Chronic overdose symptoms: Hepatotoxic action develops, accompanied by the general symptoms, such as pain, weakness, adynamia, and excessive sweating, and by specific symptoms, typical of liver damage. As a result, this may lead to hepatonecrosis. Hepatotoxic action may be complicated by hepatic encephalopathy (thinking disorder, central nervous system depression, and stupor), seizures, respiratory depression, coma, cerebral edema, hypocoagulation, disseminated intravascular coagulation (DIC), hypoglycaemia, metabolic acidosis, arrhythmia, collapse. In rare cases, peracute liver dysfunction may develop and may be complicated by liver failure (kidney tubular necrosis).

Overdose treatment: Administration of sulfhydryl group donors and the precursors of the glutathione and methionine synthesis in 8-9 hours after the overdose and N-acetylcysteine in 12 hours. Further need for any additional therapeutic interventions (such as continued administration of methionine, intravenous administration of N-acetylcysteine) is defined depending on the blood concentrations of the active ingredient, as well as on the time, elapsed after its administration.

Precautions
Counter indications: Hypersensitivity, newborn age (under 1 month).

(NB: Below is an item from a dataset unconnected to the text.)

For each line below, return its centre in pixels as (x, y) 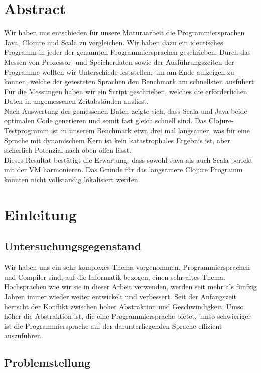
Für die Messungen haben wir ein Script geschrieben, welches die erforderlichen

With caution: Kidney and liver failure, benign hyperbilirubinemia (including Gilbert's syndrome), viral hepatitis, alcohol-induced liver damage, pregnancy, breast feeding, elderly age, early infant age (under 3 months), glucose-6-phosphate dehydrogenase deficiency.

In case of the ongoing fever syndrome when Panadol (Paracetamol) has been used for over 3 days and pain syndrome when Panadol (Paracetamol) has been used for over 5 days, it is required to consult your physician.

The risk of liver damage related to Panadol (Paracetamol) administration is higher in patients with alcohol induced liver disease.

Panadol (Paracetamol) distorts laboratory test counts of the glucose and uric acid plasma concentrations.

During the long-term treatment with Panadol (Paracetamol), it is required to monitor peripheral blood and liver function.